- [Your objective]:
Of all the entries below, retype only the lines from the one with "Even if a music product isn’t unusual, the" through the one with "2. The profitability of", exactly as they appear.

[Dataset excerpts]
=== Section Start ===

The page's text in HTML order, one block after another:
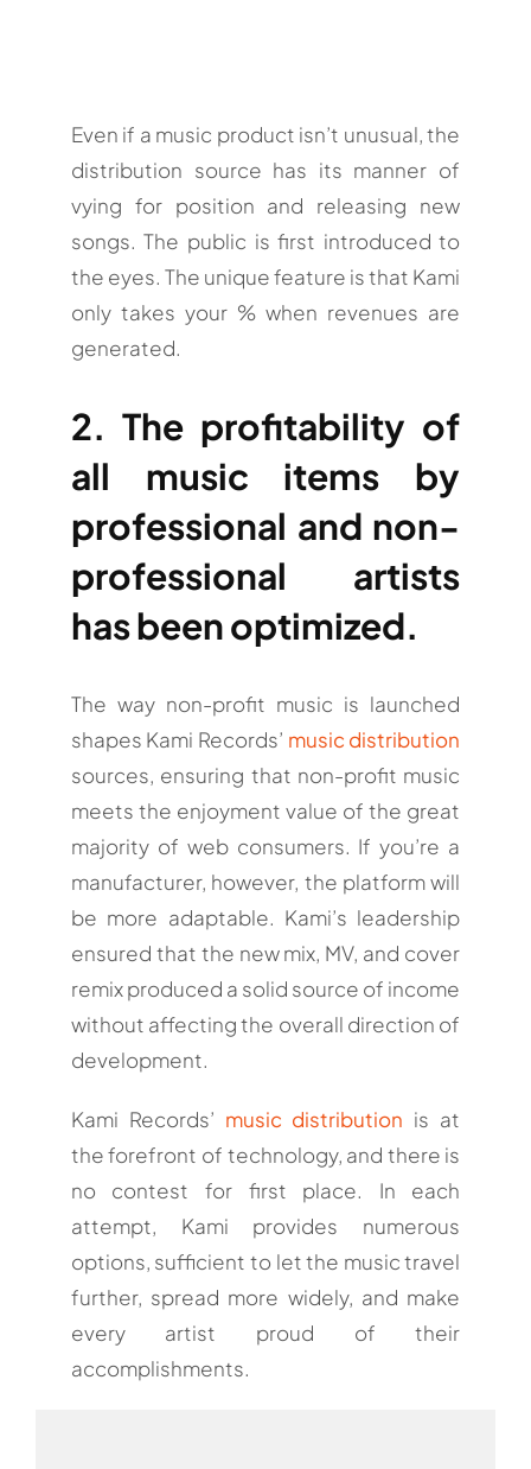
Even if a music product isn’t unusual, the
distribution source has its manner of
vying for position and releasing new
songs. The public is first introduced to
the eyes. The unique feature is that Kami
only takes your % when revenues are
generated.
2. The profitability of
all music items by
professional and non-
professional artists
has been optimized.
The way non-profit music is launched
shapes Kami Records’ music distribution
sources, ensuring that non-profit music
meets the enjoyment value of the great
majority of web consumers. If you’re a
manufacturer, however, the platform will
be more adaptable. Kami’s leadership
ensured that the new mix, MV, and cover
remix produced a solid source of income
without affecting the overall direction of
development.
Kami Records’ music distribution is at
the forefront of technology, and there is
no contest for first place. In each
attempt, Kami provides numerous
options, sufficient to let the music travel
further, spread more widely, and make
every artist proud of their
accomplishments.
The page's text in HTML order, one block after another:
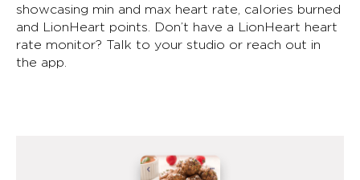
showcasing min and max heart rate, calories burned
and LionHeart points. Don’t have a LionHeart heart
rate monitor? Talk to your studio or reach out in
the app.
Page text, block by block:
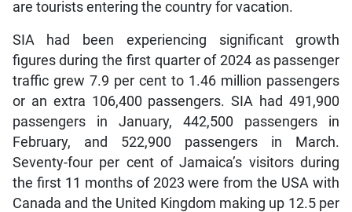
are tourists entering the country for vacation.
SIA had been experiencing significant growth
figures during the first quarter of 2024 as passenger
traffic grew 7.9 per cent to 1.46 million passengers
or an extra 106,400 passengers. SIA had 491,900
passengers in January, 442,500 passengers in
February, and 522,900 passengers in March.
Seventy-four per cent of Jamaica’s visitors during
the first 11 months of 2023 were from the USA with
Canada and the United Kingdom making up 12.5 per
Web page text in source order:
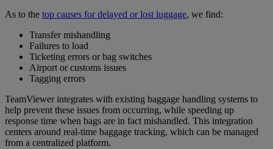
As to the top causes for delayed or lost luggage, we find:
Transfer mishandling
Failures to load
Ticketing errors or bag switches
Airport or customs issues
Tagging errors
TeamViewer integrates with existing baggage handling systems to
help prevent these issues from occurring, while speeding up
response time when bags are in fact mishandled. This integration
centers around real-time baggage tracking, which can be managed
from a centralized platform.
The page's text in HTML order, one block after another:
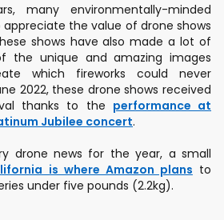
many environmentally-minded
the value of drone shows
shows have also made a lot of
the unique and amazing images
which fireworks could never
2022, these drone shows received
thanks to the performance at
Jubilee concert.
drone news for the year, a small
is where Amazon plans to
under five pounds (2.2kg).
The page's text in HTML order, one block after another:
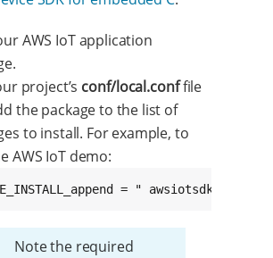
AWS IoT application
project’s conf/local.conffile
the package to the list of
to install. For example, to
AWS IoT demo:
= " awsiotsdk-demo"
Note the required
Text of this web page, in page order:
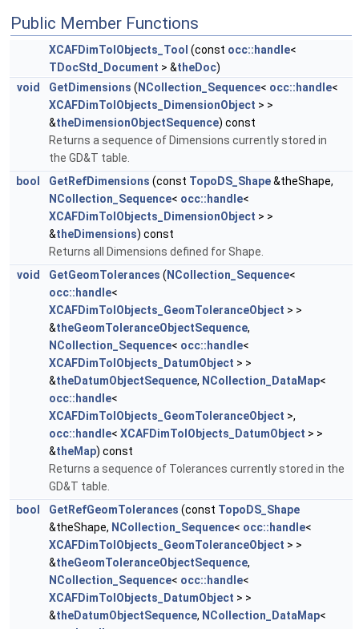
Public Member Functions
XCAFDimTolObjects_Tool (const occ::handle<
TDocStd_Document > &theDoc)
void
GetDimensions ( NCollection_Sequence< occ::handle<
XCAFDimTolObjects_DimensionObject > >
&theDimensionObjectSequence) const
Returns a sequence of Dimensions currently stored in
the GD&T table.
bool
GetRefDimensions (const TopoDS_Shape&theShape,
NCollection_Sequence< occ::handle<
XCAFDimTolObjects_DimensionObject > >
&theDimensions) const
Returns all Dimensions defined for Shape.
void
GetGeomTolerances ( NCollection_Sequence<
occ::handle<
XCAFDimTolObjects_GeomToleranceObject > >
&theGeomToleranceObjectSequence,
NCollection_Sequence< occ::handle<
XCAFDimTolObjects_DatumObject > >
&theDatumObjectSequence, NCollection_DataMap<
occ::handle<
XCAFDimTolObjects_GeomToleranceObject >,
occ::handle< XCAFDimTolObjects_DatumObject > >
&theMap) const
Returns a sequence of Tolerances currently stored in the
GD&T table.
bool
GetRefGeomTolerances (const TopoDS_Shape
&theShape, NCollection_Sequence< occ::handle<
XCAFDimTolObjects_GeomToleranceObject > >
&theGeomToleranceObjectSequence,
NCollection_Sequence< occ::handle<
XCAFDimTolObjects_DatumObject > >
&theDatumObjectSequence, NCollection_DataMap<
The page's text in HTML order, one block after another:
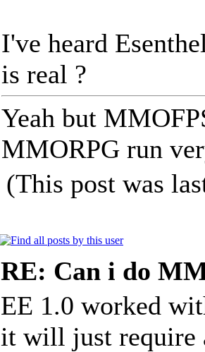
I've heard
is real ?
Yeah but
MMORPG run
(This post was
RE: Can i do
EE 1.0 worked
it will just require
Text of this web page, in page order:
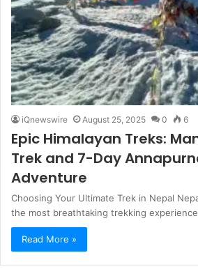
iQnewswire August 25, 2025 0 6
Epic Himalayan Treks:
Trek and 7-Day
Adventure
Choosing Your Ultimate Trek in Nepal
the most breathtaking trekking
Read More »
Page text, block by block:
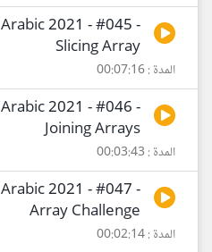
2021 - #045 -
Slicing Array
المدة : 00:07:16
2021 - #046 -
Joining Arrays
المدة : 00:03:43
2021 - #047 -
Array Challenge
المدة : 00:02:14
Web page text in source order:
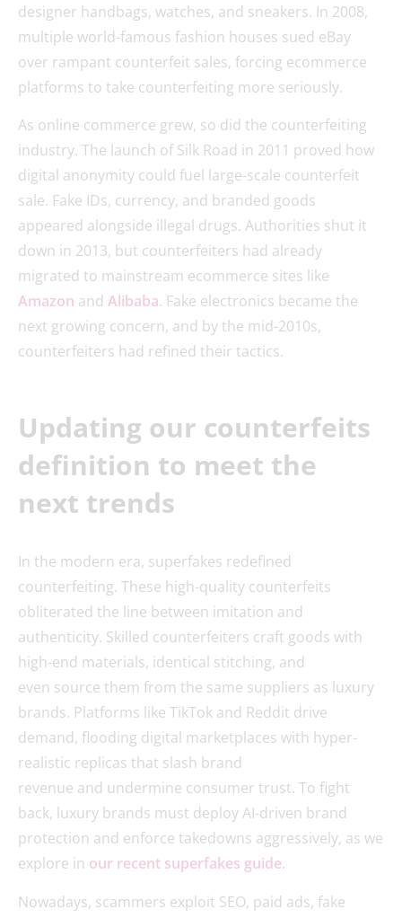
designer handbags, watches, and sneakers. In 2008,
multiple world-famous fashion houses sued eBay
over rampant counterfeit sales, forcing ecommerce
platforms to take counterfeiting more seriously.
As online commerce grew, so did the counterfeiting
industry. The launch of Silk Road in 2011 proved how
digital anonymity could fuel large-scale counterfeit
sale. Fake IDs, currency, and branded goods
appeared alongside illegal drugs. Authorities shut it
down in 2013, but counterfeiters had already
migrated to mainstream ecommerce sites like
Amazon and Alibaba. Fake electronics became the
next growing concern, and by the mid-2010s,
counterfeiters had refined their tactics.
Updating our counterfeits
definition to meet the
next trends
In the modern era, superfakes redefined
counterfeiting. These high-quality counterfeits
obliterated the line between imitation and
authenticity. Skilled counterfeiters craft goods with
high-end materials, identical stitching, and
even source them from the same suppliers as luxury
brands. Platforms like TikTok and Reddit drive
demand, flooding digital marketplaces with hyper-
realistic replicas that slash brand
revenue and undermine consumer trust. To fight
back, luxury brands must deploy AI-driven brand
protection and enforce takedowns aggressively, as we
explore in our recent superfakes guide.
Nowadays, scammers exploit SEO, paid ads, fake

=== Section End ===

- [Reply]:
Even if a music product isn’t unusual, the
distribution source has its manner of
vying for position and releasing new
songs. The public is first introduced to
the eyes. The unique feature is that Kami
only takes your % when revenues are
generated.
2. The profitability of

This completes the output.